Remember, carelessness cannot be attributed to carelessness. It's also a question of ability. Let children realize the seriousness of the problem. He won't care if you always say that you are careless.
In fact, parents should think a lot when educating their children. You should put a lot of thought into him. Don't think it's easy to educate children. You have to think about many problems, consider children's feelings, consider how children accept your education methods, consider how children cultivate their own sound personality, and consider how to make children and families live a happy and harmonious life. ...
The child's basic knowledge is not solid, and it requires careful summary.
1. You'd better prepare a corrected version. Every time you make a mistake, you should carefully sum up where it is, whether it is carelessness or other places.
2. Make full use of mind map to classify the research carefully.
3. Improve children's interest in math learning. Interest is the best teacher.
Give proper praise whenever children make progress in their studies.
As a fourth-grade math teacher, I am glad to share some of my experiences and lessons, hoping to help you.
Children's exams are always unsatisfactory, and their usual exercises are very good, so they give everyone the impression that children are too careless and always careless.

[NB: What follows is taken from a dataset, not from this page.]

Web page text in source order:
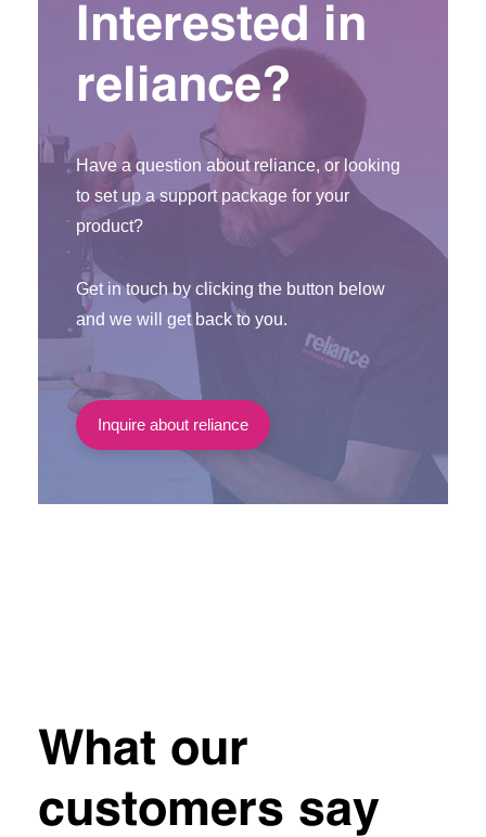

In fact, if you think about it carefully, the main problem is that children do not have a thorough grasp of basic knowledge and are still in a state of incomprehension. When children encounter familiar problems, there is no problem, but when they encounter unfamiliar problems, they will be confused. Because they don't know the ins and outs of knowledge, there will be uncertainty and finally deviation. However, most parents report that their children know how to change when they change, but they don't know that this is mainly because their children have ruled out another ambiguous situation during the exam, and the rest is naturally the second situation. This is the real reason why children make mistakes in exams and fail to correct them.
Therefore, carelessness and carelessness are just a terrible coat with weak knowledge. Stripping off the coat and making the knowledge structure stronger is the only way to solve the problem.
If your child can explain what he has learned clearly, there will be no problem of carelessness.
Not only children in grade four, but also children of any age are always thoughtless in mathematics, which is caused by unclear classification of things or situations. The best solution is to learn classification and the basis of classification. For example, the futures price of crude oil can be greater than 0, equal to 0 and less than 0. With this kind of training, children's mathematical considerations will be more comprehensive.
Hello, I don't spill good wine. I'm happy to answer your question.
First, make sure you are a responsible teacher or parent. I have summarized some of my experiences and practices into three points:
Incomplete consideration shows that the child's thinking ability is not very strong! Behind every subject, there are children with one or more abilities. Ask children more questions, use mind maps, buy some books and exercise their thinking ability!
Or is the knowledge not solid, learning book knowledge in advance, and then expanding the extracurricular difficulty, so that children will feel very simple and artists will be bold? Of course, children should always be reminded to be careful in doing problems and be rigorous in doing math problems.
Children are not fully considered, parents and teachers should be patient, not impatient, and enlighten more.
Most children have the problems you mentioned. Just use one thing from life and make it a habit.